=== Material for the task ===
====================

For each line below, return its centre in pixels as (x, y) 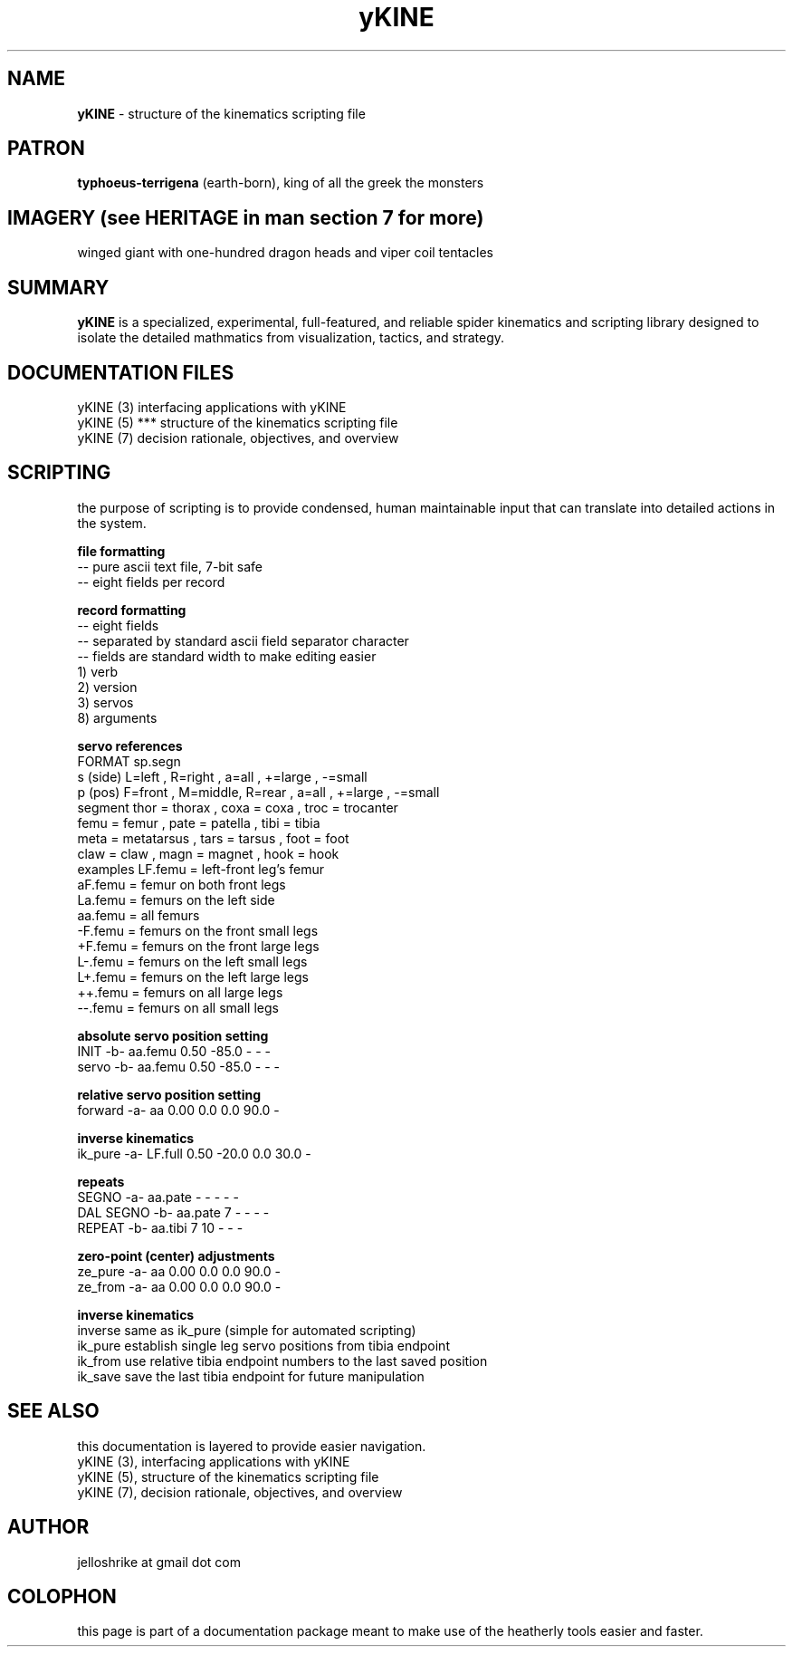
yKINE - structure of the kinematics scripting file (221, 113)
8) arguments (117, 717)
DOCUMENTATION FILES (121, 372)
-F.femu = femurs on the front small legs (198, 930)
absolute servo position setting (173, 1035)
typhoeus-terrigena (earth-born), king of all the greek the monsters (281, 183)
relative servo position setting (169, 1094)
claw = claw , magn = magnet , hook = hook (208, 853)
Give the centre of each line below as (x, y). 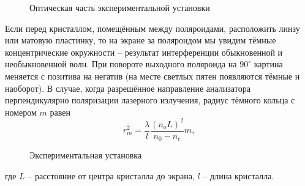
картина (268, 64)
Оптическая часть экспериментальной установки (120, 7)
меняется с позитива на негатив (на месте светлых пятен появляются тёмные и (152, 76)
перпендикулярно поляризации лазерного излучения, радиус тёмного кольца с (150, 100)
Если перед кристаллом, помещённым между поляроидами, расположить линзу (152, 28)
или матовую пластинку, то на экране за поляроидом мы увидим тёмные (141, 40)
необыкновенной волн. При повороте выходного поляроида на (121, 64)
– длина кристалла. (239, 175)
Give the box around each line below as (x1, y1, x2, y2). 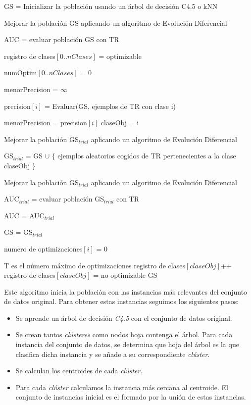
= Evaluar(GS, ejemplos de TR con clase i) (44, 101, 176, 111)
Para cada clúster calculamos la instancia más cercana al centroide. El (15, 382, 228, 392)
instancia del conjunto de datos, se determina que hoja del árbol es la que (15, 339, 239, 350)
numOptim (4, 67, 37, 78)
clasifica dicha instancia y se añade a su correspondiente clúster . (15, 349, 210, 359)
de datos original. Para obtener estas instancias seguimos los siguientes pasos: (4, 296, 239, 306)
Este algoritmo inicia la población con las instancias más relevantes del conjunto (4, 286, 248, 297)
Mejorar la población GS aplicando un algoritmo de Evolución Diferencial (4, 17, 227, 28)
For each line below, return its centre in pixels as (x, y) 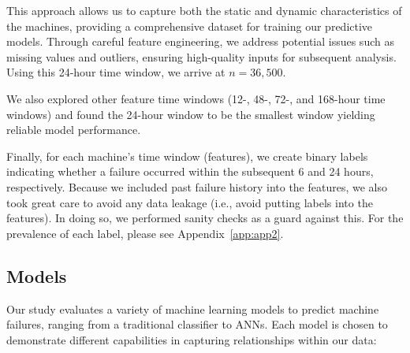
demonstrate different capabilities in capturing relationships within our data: (192, 339)
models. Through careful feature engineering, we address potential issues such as (200, 41)
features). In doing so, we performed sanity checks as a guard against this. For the (205, 218)
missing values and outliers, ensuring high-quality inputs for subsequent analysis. (201, 56)
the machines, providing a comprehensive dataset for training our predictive (190, 26)
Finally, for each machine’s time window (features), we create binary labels (187, 156)
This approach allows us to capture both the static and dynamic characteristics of (204, 10)
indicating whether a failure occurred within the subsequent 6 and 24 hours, (190, 171)
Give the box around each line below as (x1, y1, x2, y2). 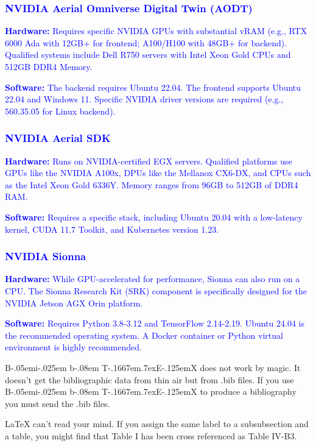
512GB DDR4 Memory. (5, 60, 93, 73)
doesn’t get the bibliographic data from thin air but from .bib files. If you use (5, 373, 294, 386)
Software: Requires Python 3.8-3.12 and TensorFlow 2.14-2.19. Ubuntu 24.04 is (5, 317, 304, 330)
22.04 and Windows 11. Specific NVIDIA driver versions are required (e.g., (5, 93, 284, 105)
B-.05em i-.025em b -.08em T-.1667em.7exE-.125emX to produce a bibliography (5, 385, 297, 398)
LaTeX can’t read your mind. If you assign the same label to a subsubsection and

====================

=== Exercise goal ===
Set the pictures aside and transcribe exactly the stretch of lines above, beginning with the one holding "кристалла. (239, 175)" and ending with the one holding "Este algoritmo inicia".

=== Answer space ===
– длина кристалла. (239, 175)
Give the box around each line below as (x1, y1, x2, y2). 
= Evaluar(GS, ejemplos de TR con clase i) (44, 101, 176, 111)
Para cada clúster calculamos la instancia más cercana al centroide. El (15, 382, 228, 392)
instancia del conjunto de datos, se determina que hoja del árbol es la que (15, 339, 239, 350)
numOptim (4, 67, 37, 78)
clasifica dicha instancia y se añade a su correspondiente clúster . (15, 349, 210, 359)
de datos original. Para obtener estas instancias seguimos los siguientes pasos: (4, 296, 239, 306)
Este algoritmo inicia la población con las instancias más relevantes del conjunto (4, 286, 248, 297)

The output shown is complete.